# morphisms between bound quivers

Let $(Q,I)$ and $(Q^{\prime},I^{\prime})$ be bound quivers (http://planetmath.org/AdmissibleIdealsBoundQuiverAndItsAlgebra) over the same base field $k$.

Definition. A morphism $F:Q\to Q^{\prime}$ is said to be bounded by $(I,I^{\prime})$ if the induced linear map (http://planetmath.org/MorphismsOfPathAlgebrasInducedFromMorphismsOfQuivers) $\overline{F}:kQ\to kQ^{\prime}$ is such that

 $\overline{F}(I)\subseteq I^{\prime}.$

In this case we write

 $F:(Q,I)\to(Q^{\prime},I^{\prime})$

and we say that $F$ is a morphism of bound quivers.

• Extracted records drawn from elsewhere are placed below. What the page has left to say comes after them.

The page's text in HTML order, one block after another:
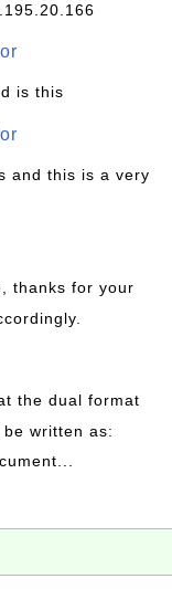
is this
and this is a very
thanks for your
the dual format
written as:
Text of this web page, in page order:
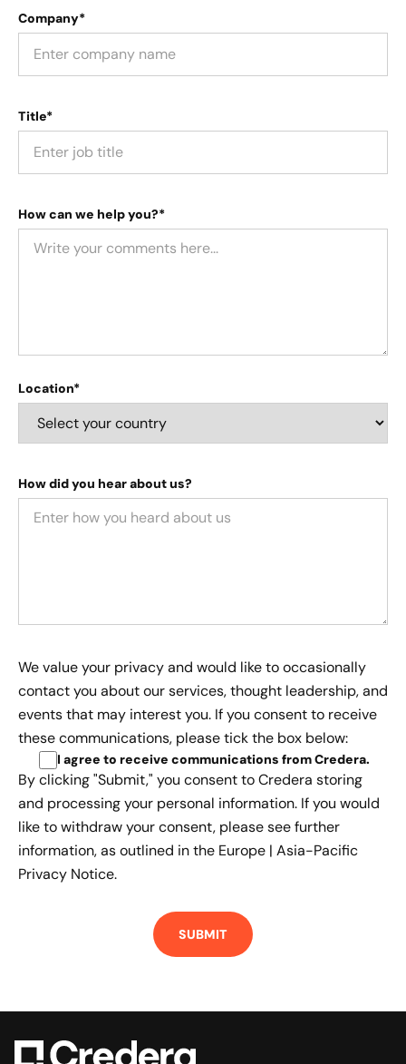
Company*
Title*
How can we help you?*
Location*
How did you hear about us?
We value your privacy and would like to occasionally
contact you about our services, thought leadership, and
events that may interest you. If you consent to receive
these communications, please tick the box below:
I agree to receive communications from Credera.
By clicking "Submit," you consent to Credera storing
and processing your personal information. If you would
like to withdraw your consent, please see further
information, as outlined in the Europe | Asia-Pacific
Privacy Notice.
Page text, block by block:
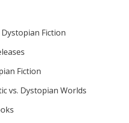
Fiction
Fiction
vs. Dystopian Worlds
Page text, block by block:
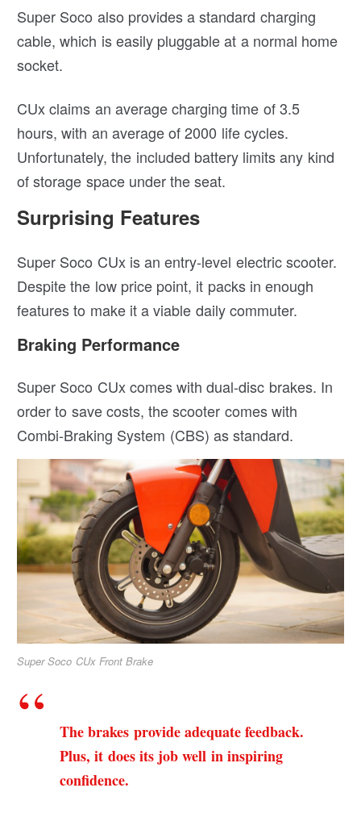
Super Soco also provides a standard charging
cable, which is easily pluggable at a normal home
socket.
CUx claims an average charging time of 3.5
hours, with an average of 2000 life cycles.
Unfortunately, the included battery limits any kind
of storage space under the seat.
Surprising Features
Super Soco CUx is an entry-level electric scooter.
Despite the low price point, it packs in enough
features to make it a viable daily commuter.
Braking Performance
Super Soco CUx comes with dual-disc brakes. In
order to save costs, the scooter comes with
Combi-Braking System (CBS) as standard.
Super Soco CUx Front Brake
The brakes provide adequate feedback.
Plus, it does its job well in inspiring
confidence.
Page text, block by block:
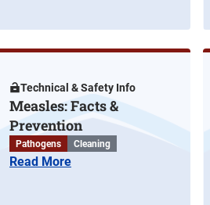
Technical & Safety Info
Measles: Facts &
Prevention
Pathogens Cleaning
Read More
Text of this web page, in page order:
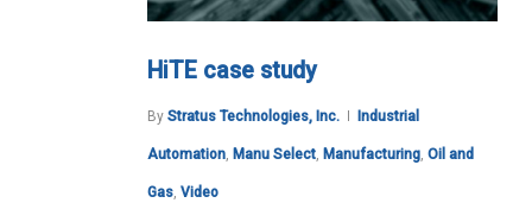
HiTE case study
By Stratus Technologies, Inc. Industrial
Automation Manu Select Manufacturing Oil and
Gas Video
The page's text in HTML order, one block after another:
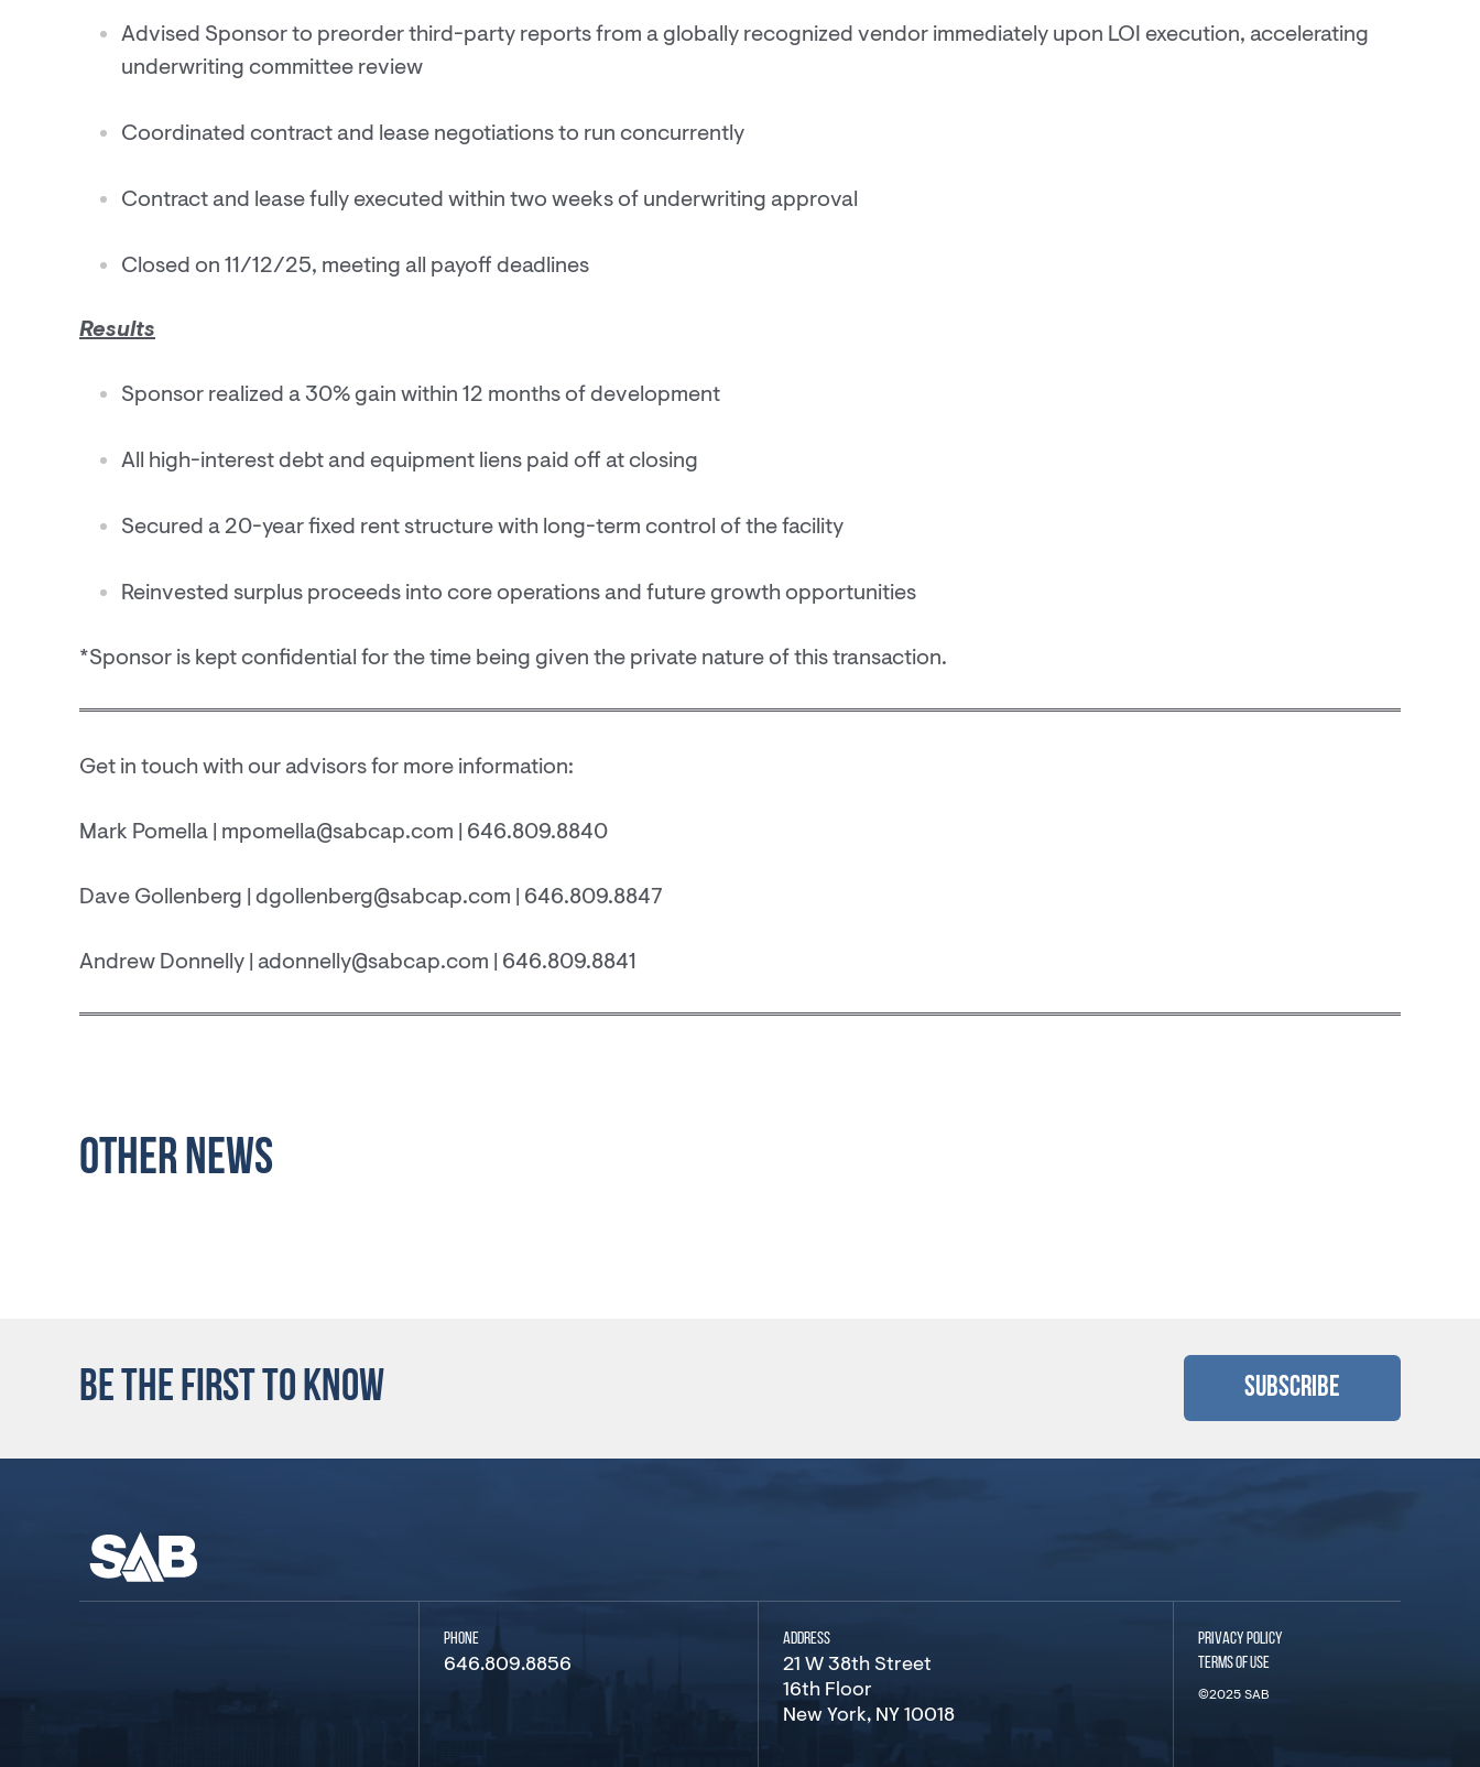
Advised Sponsor to preorder third-party reports from a globally recognized vendor immediately upon LOI execution, accelerating
underwriting committee review
Coordinated contract and lease negotiations to run concurrently
Contract and lease fully executed within two weeks of underwriting approval
Closed on 11/12/25, meeting all payoff deadlines
Results
Sponsor realized a 30% gain within 12 months of development
All high-interest debt and equipment liens paid off at closing
Secured a 20-year fixed rent structure with long-term control of the facility
Reinvested surplus proceeds into core operations and future growth opportunities
*Sponsor is kept confidential for the time being given the private nature of this transaction.
Get in touch with our advisors for more information:
Mark Pomella | mpomella@sabcap.com | 646.809.8840
Dave Gollenberg | dgollenberg@sabcap.com | 646.809.8847
Andrew Donnelly | adonnelly@sabcap.com | 646.809.8841
OTHER NEWS
BE THE FIRST TO KNOW Subscribe
PHONE
646.809.8856
ADDRESS
21 W 38th Street
16th Floor
New York, NY 10018
PRIVACY POLICY
TERMS OF USE
©2025 SAB

If $F:(Q,I)\to(Q^{\prime},I^{\prime})$ is a morphism of bound quivers, then $\overline{F}:kQ\to kQ^{\prime}$ induces a linear map

 $\overline{\overline{F}}:kQ/I\to kQ^{\prime}/I^{\prime}.$

Furthermore, if $F_{0}$ is injective, then $\overline{F}$ is a homomorphism of algebras (see this entry (http://planetmath.org/MorphismsOfPathAlgebrasInducedFromMorphismsOfQuivers) for details) and thus $\overline{\overline{F}}$ is a homormorphism of algebras.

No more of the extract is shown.